In [11]:
# console and directory access
import os
import shutil

# interacting with Amazon AWS
import boto3
from sagemaker.session import Session

# data reading and exporting  
import pandas as pd
import json
import tempfile

# parsing SEC website for data  
import requests
import time 
from bs4 import BeautifulSoup

In [12]:
file_type = 'X-17A-5'       # files looking to extract
prior2date = '20201231'     # format YYYY/MM/DD - select data prior to this data

In [13]:
bucket = "ran-s3-systemic-risk"
data_folder ="Input/X-17A-5/"

# Amazon Textract client and Sagemaker session
s3 = boto3.client('s3')
session = Session()

In [14]:
os.getcwd()

'/home/ec2-user/SageMaker/SEC_X17A5'

## Dealer Data Import
Parses in dealer information with accompaning CIK code for EDGAR lookup - data is taken from SEC dealer registration

In [15]:
if os.path.isfile('CIKandDealers.txt'):
    
    # exporting RegisteredDealer information, loading in JSON dictionary 
    with open('CIKandDealers.txt') as file:
        cik2brokers = json.load(file)
    
    # unpacking the dictionary keys (all broker dealer CIK figures)
    bdNames = [*cik2brokers]
    
else:
    print('File not found, retrieving information ...')
    
    # send request to SEC website to retrieve broker dealer information 
    response = requests.get('https://www.sec.gov/help/foiadocsbdfoiahtm.html', allow_redirects=True)

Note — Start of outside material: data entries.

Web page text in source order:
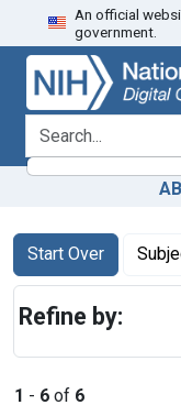
Skip
to
search
Skip to
main
content
Skip
to
first
result
An official
government.
search for
Search
Search
Start Over
You searched for:
1 - 6 of 6
Refine by:
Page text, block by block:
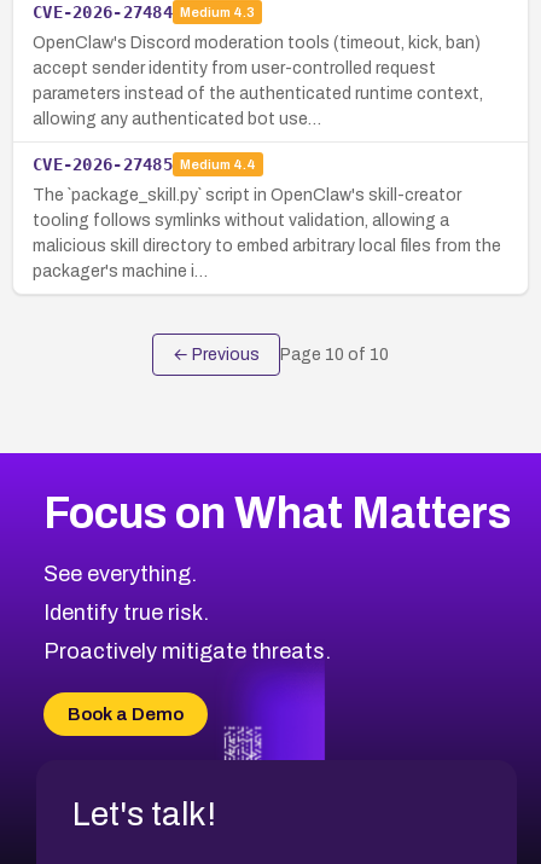
CVE-2026-27484 Medium 4.3
OpenClaw's Discord moderation tools (timeout, kick, ban)
accept sender identity from user-controlled request
parameters instead of the authenticated runtime context,
allowing any authenticated bot use…
CVE-2026-27485 Medium 4.4
The `package_skill.py` script in OpenClaw's skill-creator
tooling follows symlinks without validation, allowing a
malicious skill directory to embed arbitrary local files from the
packager's machine i…
← Previous Page 10 of 10
Focus on What Matters
See everything.
Identify true risk.
Proactively mitigate threats.
Book a Demo
Let's talk!
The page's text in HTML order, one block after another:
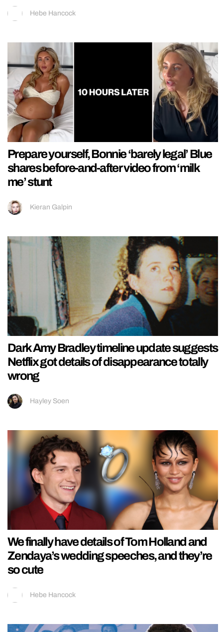
Hebe Hancock
Prepare yourself, Bonnie ‘barely legal’ Blue
shares before-and-after video from ‘milk
me’ stunt
Kieran Galpin
Dark Amy Bradley timeline update suggests
Netflix got details of disappearance totally
wrong
Hayley Soen
We finally have details of Tom Holland and
Zendaya’s wedding speeches, and they’re
so cute
Hebe Hancock
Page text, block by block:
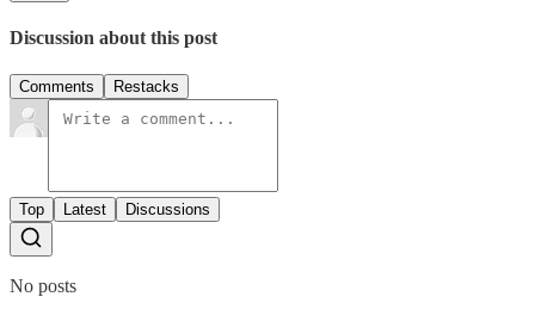
Discussion about this post
Comments Restacks
Top Latest Discussions
No posts
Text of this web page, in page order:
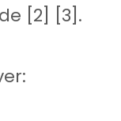
[2] [3].
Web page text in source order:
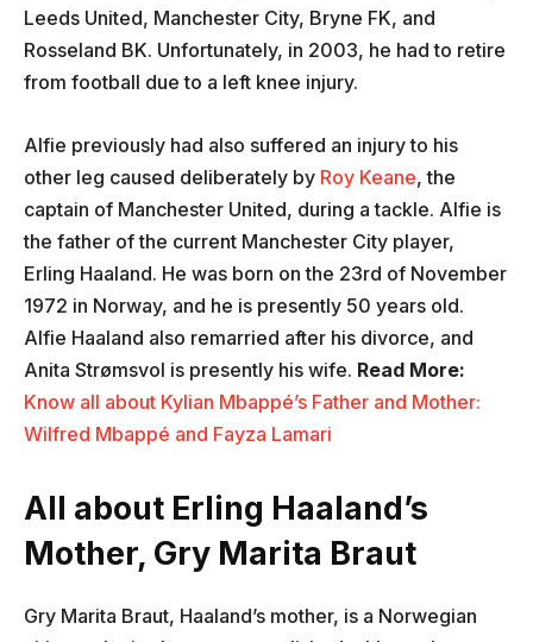
Leeds United, Manchester City, Bryne FK, and
Rosseland BK. Unfortunately, in 2003, he had to retire
from football due to a left knee injury.
Alfie previously had also suffered an injury to his
other leg caused deliberately by Roy Keane, the
captain of Manchester United, during a tackle. Alfie is
the father of the current Manchester City player,
Erling Haaland. He was born on the 23rd of November
1972 in Norway, and he is presently 50 years old.
Alfie Haaland also remarried after his divorce, and
Anita Strømsvol is presently his wife. Read More:
Know all about Kylian Mbappé’s Father and Mother:
Wilfred Mbappé and Fayza Lamari
All about Erling Haaland’s
Mother, Gry Marita Braut
Gry Marita Braut, Haaland’s mother, is a Norwegian
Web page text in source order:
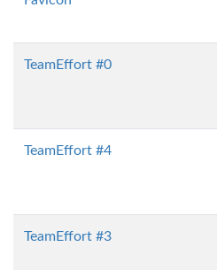
TeamEffort #0
TeamEffort #4
TeamEffort #3
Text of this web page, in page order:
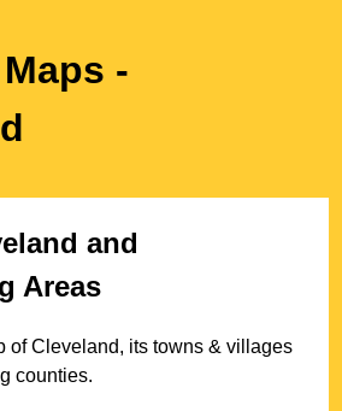
-
and
Areas
ofCleveland, its towns & villages
counties.
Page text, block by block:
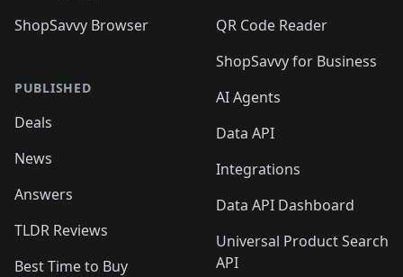
ShopSavvy Browser
PUBLISHED
Deals
News
Answers
TLDR Reviews
Best Time to Buy
QR Code Reader
ShopSavvy for Business
AI Agents
Data API
Integrations
Data API Dashboard
Universal Product Search
API
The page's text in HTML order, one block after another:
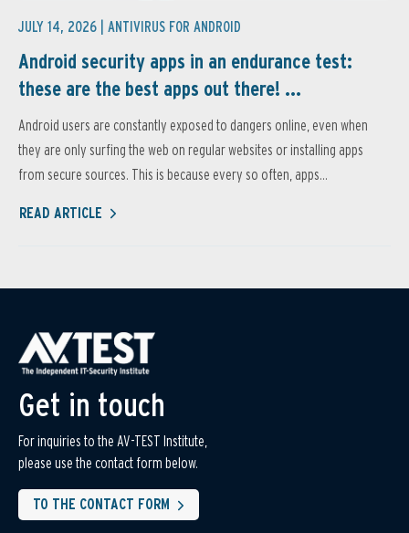
JULY 14, 2026 | ANTIVIRUS FOR ANDROID
Android security apps in an endurance test:
these are the best apps out there! ...
Android users are constantly exposed to dangers online, even when
they are only surfing the web on regular websites or installing apps
from secure sources. This is because every so often, apps...
READ ARTICLE
Get in touch
For inquiries to the AV-TEST Institute,
please use the contact form below.
TO THE CONTACT FORM
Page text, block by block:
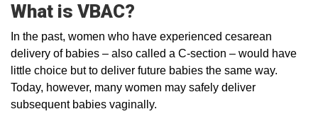
What is VBAC?
In the past, women who have experienced cesarean
delivery of babies – also called a C-section – would have
little choice but to deliver future babies the same way.
Today, however, many women may safely deliver
subsequent babies vaginally.
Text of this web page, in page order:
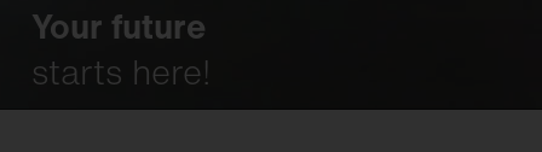
Your future
starts here!
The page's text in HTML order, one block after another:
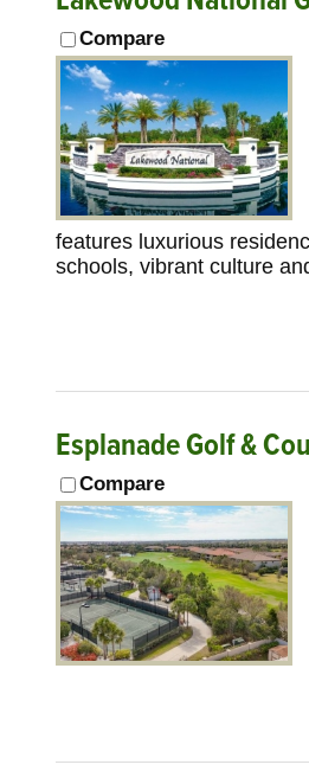
Compare
features luxurious
schools, vibrant culture
Esplanade Golf &
Compare
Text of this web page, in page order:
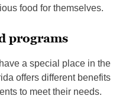
food for themselves.
programs
a special place in the
offers different benefits
to meet their needs.
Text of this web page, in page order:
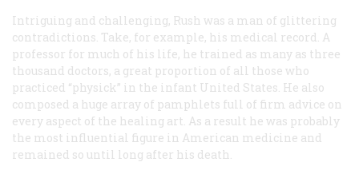
Intriguing and challenging, Rush was a man of glittering
contradictions. Take, for example, his medical record. A
professor for much of his life, he trained as many as three
thousand doctors, a great proportion of all those who
practiced “physick” in the infant United States. He also
composed a huge array of pamphlets full of firm advice on
every aspect of the healing art. As a result he was probably
the most influential figure in American medicine and
remained so until long after his death.

    # parse the HTML doc string from the response object
    s1Table = BeautifulSoup(response.text, 'html.parser') 
    
    # parse through links from the SEC filings
    for link in s1Table.find_all('a'):
        documentURL = link.get('href')           # document links for filings

        try:
            # find .txt file substring greater than 0
            if documentURL.find('.txt') > 0:
                # requesting data from document links storing the files
                pdf_storage = requests.get('https://www.sec.gov'+documentURL, allow_redirects=True)
                
                # open a file to store files from SEC
                open('secRegisteredDealers.txt', 'wb').write(pdf_storage.content)
                
                # convert text file to .csv and store dataframe
                df = pd.read_csv('secRegisteredDealers.txt', sep="\t", header=None)
                df = df[df.columns[:-1]]
                df.columns = ['CIK NUMBER', 'COMPANY NAME', 'REPORTING FILE NUMBER', 'ADDRESS1',
                              'ADDRESS2', 'CITY', 'STATE CODE', 'ZIP CODE']
                df.to_csv('secRegisteredDealers.csv')
                
                # convert CIK and Company Name to dictionary
                cik2brokers = df[df.columns[:2]].set_index('CIK NUMBER').to_dict(orient='index')
                
                # unpacking the dictionary keys (all broker dealer CIK figures)
                bdNames = [*cik2brokers]
                
                # exporting RegisteredDealer information
                with open('CIKandDealers.txt', 'w') as file:
                    json.dump(cik2brokers, file)
                    file.close()
                
                print('\tSEC Dealer information has been downloaded')
                break
                
        except AttributeError:
            pass

In [16]:
# sample of CIK brokers & dealer retained from SEC directory 
pd.DataFrame.from_dict(cik2brokers, orient='index').reset_index().sort_values(by='COMPANY NAME').head()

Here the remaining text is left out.